*** RECORDS FOR PROCESSING ***

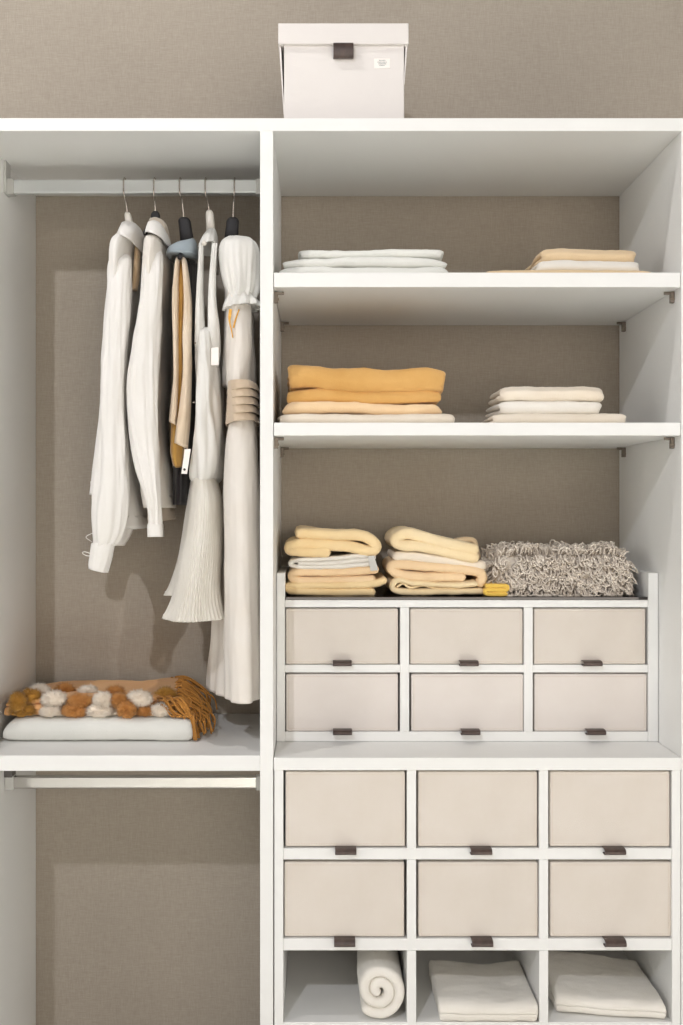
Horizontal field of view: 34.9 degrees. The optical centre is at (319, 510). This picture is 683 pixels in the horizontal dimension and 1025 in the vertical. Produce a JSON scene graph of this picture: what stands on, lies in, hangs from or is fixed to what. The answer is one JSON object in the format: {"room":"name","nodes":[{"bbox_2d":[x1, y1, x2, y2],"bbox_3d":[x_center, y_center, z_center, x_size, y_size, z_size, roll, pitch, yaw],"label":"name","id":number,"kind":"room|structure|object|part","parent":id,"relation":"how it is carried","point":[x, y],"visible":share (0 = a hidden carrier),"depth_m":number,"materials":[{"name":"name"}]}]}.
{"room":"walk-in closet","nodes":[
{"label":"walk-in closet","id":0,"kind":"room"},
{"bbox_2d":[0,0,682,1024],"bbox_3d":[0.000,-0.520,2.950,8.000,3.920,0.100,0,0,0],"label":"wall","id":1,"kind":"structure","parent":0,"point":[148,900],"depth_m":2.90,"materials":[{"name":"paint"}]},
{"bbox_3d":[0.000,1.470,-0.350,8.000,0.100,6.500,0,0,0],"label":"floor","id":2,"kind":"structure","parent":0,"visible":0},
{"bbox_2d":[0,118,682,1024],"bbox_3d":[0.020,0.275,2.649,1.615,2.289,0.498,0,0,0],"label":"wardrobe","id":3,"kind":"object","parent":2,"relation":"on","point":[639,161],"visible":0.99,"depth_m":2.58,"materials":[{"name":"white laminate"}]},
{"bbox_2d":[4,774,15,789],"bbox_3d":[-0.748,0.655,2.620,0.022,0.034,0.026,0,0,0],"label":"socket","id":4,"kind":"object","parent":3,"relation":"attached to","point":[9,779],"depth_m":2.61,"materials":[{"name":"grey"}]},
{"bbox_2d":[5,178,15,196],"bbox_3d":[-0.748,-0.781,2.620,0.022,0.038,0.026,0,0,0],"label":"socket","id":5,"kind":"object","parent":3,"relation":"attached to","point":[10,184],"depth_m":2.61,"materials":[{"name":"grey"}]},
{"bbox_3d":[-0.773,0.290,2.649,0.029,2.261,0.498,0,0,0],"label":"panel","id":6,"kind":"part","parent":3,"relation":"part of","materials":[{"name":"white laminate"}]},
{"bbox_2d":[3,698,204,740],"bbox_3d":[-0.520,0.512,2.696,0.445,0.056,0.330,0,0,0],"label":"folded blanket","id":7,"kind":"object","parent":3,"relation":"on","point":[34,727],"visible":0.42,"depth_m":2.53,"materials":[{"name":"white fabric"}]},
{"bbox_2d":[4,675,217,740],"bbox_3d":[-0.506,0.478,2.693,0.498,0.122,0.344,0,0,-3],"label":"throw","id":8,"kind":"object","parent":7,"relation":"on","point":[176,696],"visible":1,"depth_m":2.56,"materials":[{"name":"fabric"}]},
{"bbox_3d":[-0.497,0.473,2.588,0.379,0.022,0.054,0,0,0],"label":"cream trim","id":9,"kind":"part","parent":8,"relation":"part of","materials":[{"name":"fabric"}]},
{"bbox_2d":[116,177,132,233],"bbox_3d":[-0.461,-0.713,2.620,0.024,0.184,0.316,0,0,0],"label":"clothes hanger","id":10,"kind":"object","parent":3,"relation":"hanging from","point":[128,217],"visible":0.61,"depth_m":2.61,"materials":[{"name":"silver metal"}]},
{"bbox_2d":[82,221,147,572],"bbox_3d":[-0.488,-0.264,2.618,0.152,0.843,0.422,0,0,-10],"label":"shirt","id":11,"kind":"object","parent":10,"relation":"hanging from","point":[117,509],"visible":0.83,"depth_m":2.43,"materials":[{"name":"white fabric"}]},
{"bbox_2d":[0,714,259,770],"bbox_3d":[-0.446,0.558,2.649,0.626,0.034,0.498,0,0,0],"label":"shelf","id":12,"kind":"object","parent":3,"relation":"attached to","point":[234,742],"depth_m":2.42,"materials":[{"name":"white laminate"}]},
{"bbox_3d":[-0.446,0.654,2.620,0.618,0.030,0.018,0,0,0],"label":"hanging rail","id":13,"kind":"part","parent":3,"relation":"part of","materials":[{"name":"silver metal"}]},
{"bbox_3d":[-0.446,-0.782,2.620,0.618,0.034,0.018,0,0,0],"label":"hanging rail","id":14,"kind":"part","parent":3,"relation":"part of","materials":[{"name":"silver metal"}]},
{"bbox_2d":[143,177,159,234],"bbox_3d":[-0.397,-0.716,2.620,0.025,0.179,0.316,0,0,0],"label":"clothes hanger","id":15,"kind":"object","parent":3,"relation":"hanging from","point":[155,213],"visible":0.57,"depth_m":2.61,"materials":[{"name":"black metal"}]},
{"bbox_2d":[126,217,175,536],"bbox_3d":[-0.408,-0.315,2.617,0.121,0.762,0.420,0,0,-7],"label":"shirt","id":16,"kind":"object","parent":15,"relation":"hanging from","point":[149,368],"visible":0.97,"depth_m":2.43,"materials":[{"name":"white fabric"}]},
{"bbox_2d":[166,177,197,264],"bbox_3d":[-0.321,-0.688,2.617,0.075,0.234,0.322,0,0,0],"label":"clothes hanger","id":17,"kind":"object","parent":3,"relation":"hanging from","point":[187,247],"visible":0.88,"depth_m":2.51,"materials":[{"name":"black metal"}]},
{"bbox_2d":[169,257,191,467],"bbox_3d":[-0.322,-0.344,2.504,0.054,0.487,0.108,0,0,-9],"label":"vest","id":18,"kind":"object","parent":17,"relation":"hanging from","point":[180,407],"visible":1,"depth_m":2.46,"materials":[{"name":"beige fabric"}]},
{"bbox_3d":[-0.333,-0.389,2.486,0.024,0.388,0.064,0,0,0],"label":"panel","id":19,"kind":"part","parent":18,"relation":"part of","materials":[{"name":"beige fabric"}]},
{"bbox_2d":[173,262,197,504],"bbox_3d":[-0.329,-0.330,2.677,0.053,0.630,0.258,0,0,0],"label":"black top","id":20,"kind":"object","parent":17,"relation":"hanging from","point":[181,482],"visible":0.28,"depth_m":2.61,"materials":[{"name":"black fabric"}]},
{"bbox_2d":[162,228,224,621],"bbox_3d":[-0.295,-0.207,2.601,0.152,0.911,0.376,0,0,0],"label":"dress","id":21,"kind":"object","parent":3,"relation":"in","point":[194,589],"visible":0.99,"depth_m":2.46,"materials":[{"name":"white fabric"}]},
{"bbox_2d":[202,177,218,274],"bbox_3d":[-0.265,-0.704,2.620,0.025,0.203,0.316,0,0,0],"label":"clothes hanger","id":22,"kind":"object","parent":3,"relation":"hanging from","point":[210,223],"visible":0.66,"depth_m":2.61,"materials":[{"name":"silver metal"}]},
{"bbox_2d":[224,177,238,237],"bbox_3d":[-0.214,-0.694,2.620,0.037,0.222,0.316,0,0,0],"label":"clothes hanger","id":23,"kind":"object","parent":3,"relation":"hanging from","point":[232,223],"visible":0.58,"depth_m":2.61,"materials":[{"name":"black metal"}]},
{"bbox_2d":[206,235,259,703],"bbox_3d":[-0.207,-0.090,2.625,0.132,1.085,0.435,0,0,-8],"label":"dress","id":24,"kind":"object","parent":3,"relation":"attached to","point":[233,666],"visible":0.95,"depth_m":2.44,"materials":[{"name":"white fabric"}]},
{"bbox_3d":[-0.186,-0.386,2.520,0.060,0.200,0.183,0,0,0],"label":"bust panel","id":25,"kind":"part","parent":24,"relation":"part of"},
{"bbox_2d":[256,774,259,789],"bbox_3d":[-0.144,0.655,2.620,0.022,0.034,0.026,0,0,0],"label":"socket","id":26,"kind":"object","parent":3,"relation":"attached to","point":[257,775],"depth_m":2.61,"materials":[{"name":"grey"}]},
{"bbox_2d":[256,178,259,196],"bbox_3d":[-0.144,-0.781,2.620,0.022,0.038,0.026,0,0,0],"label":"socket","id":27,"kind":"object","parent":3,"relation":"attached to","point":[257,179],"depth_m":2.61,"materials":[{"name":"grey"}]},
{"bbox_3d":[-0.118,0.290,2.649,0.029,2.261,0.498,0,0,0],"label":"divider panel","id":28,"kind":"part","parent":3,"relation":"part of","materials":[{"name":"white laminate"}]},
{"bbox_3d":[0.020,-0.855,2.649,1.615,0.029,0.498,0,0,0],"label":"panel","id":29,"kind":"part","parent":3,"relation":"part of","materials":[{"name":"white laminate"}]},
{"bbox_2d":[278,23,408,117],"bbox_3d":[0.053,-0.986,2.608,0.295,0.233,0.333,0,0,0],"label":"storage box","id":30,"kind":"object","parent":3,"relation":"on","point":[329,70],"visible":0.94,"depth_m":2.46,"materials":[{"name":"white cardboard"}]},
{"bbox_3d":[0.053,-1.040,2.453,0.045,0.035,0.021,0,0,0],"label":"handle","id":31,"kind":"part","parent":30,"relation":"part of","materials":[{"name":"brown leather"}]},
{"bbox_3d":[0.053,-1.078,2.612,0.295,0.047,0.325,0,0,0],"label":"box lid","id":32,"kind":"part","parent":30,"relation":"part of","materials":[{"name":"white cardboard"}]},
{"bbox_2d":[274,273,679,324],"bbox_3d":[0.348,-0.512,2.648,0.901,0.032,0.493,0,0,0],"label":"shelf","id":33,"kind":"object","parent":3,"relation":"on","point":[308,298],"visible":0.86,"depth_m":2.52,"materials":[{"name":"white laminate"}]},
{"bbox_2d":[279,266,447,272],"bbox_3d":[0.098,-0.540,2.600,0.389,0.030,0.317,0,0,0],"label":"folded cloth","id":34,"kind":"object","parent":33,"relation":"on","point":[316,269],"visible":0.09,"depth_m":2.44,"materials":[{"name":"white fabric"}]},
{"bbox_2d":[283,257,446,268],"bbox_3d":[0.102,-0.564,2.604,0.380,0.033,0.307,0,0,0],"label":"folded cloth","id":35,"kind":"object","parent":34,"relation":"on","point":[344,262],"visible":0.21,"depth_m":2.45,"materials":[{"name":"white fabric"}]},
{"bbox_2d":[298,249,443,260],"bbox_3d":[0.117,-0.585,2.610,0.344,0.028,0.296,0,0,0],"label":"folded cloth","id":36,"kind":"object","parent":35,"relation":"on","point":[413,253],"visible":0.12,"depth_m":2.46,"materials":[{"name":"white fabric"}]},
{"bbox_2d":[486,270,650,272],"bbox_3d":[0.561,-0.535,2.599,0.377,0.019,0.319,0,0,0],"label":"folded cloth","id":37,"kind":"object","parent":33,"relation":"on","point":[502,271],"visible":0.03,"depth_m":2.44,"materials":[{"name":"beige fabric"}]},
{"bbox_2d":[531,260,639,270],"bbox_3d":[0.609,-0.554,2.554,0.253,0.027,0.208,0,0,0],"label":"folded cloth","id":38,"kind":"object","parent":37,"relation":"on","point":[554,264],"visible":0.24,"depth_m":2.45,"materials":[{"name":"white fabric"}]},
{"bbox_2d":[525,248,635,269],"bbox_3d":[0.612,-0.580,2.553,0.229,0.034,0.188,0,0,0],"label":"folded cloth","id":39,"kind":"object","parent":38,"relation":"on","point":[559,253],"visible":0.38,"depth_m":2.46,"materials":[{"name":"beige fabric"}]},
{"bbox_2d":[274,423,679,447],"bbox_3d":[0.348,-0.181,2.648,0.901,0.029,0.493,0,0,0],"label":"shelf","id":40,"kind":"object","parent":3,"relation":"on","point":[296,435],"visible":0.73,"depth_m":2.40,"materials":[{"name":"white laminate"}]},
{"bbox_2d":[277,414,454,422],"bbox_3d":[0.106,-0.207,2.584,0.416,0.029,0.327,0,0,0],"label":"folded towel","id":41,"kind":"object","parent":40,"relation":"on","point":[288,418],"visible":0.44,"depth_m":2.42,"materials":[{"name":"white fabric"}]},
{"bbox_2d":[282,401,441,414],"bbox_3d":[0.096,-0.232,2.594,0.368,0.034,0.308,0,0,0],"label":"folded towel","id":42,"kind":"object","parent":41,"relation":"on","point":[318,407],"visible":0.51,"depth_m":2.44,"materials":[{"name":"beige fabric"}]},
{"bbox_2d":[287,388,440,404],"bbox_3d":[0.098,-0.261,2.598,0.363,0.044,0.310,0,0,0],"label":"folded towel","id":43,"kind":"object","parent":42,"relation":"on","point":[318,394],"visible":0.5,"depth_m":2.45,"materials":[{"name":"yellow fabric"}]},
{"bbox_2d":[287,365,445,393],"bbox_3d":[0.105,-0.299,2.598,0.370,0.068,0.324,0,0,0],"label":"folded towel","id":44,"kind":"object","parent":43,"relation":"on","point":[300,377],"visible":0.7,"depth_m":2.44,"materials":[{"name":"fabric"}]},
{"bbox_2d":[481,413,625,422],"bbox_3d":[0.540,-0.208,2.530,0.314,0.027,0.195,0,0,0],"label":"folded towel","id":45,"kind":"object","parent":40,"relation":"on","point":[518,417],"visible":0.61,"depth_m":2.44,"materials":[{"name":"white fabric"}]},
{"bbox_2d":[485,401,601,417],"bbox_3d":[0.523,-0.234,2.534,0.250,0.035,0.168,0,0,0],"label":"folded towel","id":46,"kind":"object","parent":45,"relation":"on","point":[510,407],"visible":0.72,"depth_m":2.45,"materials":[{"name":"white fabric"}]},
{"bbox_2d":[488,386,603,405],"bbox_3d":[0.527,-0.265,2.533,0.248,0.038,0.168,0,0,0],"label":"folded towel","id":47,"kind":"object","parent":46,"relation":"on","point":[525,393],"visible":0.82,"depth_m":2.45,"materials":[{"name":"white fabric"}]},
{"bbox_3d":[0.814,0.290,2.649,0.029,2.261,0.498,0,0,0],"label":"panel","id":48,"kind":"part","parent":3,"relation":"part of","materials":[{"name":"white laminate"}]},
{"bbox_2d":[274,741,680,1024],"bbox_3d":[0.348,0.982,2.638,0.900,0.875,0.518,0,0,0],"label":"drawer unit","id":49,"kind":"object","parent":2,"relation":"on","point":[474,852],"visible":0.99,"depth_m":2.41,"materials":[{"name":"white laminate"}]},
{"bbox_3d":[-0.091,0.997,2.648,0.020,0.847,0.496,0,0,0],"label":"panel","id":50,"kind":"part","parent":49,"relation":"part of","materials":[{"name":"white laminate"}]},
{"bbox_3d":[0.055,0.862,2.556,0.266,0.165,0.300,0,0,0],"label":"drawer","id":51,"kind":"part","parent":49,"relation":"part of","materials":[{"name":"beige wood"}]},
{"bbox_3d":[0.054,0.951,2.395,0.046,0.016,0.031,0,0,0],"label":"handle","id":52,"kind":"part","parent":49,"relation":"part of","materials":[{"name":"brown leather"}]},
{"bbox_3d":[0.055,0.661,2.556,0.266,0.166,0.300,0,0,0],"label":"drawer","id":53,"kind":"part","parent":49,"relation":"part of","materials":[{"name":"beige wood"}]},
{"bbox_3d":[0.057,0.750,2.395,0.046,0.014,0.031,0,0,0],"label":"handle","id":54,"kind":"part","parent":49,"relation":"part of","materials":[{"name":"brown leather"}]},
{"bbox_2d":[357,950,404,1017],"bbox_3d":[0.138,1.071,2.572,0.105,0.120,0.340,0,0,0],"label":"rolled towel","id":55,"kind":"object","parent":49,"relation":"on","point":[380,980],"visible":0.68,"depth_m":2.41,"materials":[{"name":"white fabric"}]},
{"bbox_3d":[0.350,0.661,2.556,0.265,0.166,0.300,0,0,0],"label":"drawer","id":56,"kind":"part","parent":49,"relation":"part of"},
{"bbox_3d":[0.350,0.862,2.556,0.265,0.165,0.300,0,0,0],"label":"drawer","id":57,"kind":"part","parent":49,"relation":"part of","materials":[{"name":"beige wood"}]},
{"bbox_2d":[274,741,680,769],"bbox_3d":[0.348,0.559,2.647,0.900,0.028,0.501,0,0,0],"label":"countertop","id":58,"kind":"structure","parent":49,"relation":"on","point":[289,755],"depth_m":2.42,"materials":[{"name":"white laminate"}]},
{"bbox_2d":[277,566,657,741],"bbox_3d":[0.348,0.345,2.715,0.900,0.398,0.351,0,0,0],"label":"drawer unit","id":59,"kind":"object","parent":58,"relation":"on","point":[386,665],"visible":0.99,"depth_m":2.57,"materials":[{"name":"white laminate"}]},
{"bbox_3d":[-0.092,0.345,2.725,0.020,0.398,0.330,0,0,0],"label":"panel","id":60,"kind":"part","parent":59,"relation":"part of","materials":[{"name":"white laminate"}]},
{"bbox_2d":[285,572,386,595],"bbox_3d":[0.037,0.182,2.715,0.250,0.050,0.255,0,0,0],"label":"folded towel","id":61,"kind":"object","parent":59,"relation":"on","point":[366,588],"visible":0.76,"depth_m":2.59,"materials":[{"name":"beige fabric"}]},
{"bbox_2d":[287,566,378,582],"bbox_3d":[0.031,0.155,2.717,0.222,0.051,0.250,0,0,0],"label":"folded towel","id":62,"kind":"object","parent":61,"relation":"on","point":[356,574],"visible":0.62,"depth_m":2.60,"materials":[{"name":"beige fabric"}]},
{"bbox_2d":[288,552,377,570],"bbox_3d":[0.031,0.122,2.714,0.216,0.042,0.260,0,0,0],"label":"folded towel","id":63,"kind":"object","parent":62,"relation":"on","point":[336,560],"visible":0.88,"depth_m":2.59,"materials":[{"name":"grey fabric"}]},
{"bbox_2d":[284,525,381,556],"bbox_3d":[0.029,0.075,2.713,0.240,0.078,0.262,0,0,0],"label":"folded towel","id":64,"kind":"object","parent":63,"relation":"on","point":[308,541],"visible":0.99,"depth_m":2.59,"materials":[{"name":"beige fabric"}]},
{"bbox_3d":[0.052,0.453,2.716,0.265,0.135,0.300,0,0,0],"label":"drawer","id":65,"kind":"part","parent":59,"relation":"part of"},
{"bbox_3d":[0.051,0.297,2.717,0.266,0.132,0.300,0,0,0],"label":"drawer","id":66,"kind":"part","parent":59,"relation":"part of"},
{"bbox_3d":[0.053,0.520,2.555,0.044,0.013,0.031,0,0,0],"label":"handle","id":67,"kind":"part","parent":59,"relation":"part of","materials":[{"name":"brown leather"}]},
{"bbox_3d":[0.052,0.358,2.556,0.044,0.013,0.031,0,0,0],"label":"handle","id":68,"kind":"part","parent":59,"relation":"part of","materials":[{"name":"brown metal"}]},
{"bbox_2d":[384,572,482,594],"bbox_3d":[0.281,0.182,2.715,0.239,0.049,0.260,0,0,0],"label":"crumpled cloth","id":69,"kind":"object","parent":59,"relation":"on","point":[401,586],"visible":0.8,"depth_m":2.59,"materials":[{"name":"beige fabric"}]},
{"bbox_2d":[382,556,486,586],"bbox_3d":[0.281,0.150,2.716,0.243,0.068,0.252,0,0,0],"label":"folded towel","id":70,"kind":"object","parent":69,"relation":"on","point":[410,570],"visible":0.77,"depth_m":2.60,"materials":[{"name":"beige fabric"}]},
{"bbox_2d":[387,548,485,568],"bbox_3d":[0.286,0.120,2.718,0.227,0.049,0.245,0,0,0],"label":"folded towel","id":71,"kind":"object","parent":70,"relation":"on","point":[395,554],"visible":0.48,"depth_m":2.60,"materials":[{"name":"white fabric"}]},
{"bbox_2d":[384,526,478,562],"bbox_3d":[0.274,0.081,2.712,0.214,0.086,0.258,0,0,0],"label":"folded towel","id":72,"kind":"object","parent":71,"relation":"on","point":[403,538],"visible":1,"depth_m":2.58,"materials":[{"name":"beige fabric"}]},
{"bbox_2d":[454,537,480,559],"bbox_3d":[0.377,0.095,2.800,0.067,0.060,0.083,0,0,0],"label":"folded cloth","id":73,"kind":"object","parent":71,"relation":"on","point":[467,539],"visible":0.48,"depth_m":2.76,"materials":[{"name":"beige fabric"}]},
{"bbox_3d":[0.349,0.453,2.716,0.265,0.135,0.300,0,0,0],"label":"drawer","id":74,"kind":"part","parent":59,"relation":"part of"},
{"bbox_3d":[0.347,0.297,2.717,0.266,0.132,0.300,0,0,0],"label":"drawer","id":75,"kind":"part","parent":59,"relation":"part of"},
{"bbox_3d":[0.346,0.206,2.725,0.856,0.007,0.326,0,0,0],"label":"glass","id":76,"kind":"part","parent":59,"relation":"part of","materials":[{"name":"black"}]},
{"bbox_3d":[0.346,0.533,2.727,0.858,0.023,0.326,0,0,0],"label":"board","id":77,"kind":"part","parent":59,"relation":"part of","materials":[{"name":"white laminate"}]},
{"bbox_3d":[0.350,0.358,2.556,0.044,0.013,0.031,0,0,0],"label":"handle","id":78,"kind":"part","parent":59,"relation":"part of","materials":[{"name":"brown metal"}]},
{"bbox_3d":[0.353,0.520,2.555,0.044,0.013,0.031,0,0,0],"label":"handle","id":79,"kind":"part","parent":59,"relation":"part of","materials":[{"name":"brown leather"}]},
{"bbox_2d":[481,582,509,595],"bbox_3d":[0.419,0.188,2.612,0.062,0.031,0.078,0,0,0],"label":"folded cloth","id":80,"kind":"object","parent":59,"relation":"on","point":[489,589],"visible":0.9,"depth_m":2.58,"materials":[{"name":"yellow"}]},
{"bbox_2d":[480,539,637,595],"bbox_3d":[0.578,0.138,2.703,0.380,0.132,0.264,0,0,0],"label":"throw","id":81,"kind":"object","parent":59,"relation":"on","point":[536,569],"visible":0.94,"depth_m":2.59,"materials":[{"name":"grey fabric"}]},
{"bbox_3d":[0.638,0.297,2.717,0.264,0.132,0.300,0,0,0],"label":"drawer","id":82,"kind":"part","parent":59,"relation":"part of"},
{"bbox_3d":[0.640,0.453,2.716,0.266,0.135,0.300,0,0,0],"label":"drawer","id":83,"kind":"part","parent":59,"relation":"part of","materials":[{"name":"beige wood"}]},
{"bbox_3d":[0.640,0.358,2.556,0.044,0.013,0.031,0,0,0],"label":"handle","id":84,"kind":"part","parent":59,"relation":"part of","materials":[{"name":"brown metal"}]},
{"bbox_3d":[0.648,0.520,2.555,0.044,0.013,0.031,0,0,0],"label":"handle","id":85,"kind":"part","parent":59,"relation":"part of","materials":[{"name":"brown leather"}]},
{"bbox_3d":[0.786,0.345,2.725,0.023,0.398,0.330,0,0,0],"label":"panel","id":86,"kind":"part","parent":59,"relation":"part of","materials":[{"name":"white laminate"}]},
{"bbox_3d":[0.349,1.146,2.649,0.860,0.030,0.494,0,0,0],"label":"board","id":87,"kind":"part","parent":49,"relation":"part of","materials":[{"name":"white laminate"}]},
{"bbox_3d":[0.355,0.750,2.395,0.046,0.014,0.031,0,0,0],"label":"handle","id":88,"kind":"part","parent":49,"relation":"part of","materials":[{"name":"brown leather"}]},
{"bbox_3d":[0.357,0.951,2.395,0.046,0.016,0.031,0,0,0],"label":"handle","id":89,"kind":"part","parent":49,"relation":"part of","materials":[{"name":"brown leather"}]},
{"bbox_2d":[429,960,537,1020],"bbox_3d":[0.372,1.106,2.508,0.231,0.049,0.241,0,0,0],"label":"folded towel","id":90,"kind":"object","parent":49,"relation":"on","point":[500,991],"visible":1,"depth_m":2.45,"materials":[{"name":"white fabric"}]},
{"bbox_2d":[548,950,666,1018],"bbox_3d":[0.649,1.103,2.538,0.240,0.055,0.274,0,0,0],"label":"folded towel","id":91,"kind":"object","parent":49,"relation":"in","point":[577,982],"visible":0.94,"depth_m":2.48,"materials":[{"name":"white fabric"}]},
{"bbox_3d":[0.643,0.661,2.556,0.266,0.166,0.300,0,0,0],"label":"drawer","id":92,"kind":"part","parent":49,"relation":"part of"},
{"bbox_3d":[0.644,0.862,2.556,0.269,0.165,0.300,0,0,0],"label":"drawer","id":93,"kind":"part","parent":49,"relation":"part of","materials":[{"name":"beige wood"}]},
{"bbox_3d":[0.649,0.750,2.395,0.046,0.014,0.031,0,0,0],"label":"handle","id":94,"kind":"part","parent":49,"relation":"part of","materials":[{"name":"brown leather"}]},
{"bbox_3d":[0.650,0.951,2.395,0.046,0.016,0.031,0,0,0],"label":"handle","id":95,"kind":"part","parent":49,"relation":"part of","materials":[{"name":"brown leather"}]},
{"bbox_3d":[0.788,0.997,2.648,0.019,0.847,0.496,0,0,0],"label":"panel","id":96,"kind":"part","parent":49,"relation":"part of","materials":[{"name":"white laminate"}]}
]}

*** End of RECORDS FOR PROCESSING ***

_TO DO:_ In the records above, how many lines hold the string "dress"? Only the number should be given.

_SOLUTION TO THIS TASK:_ 2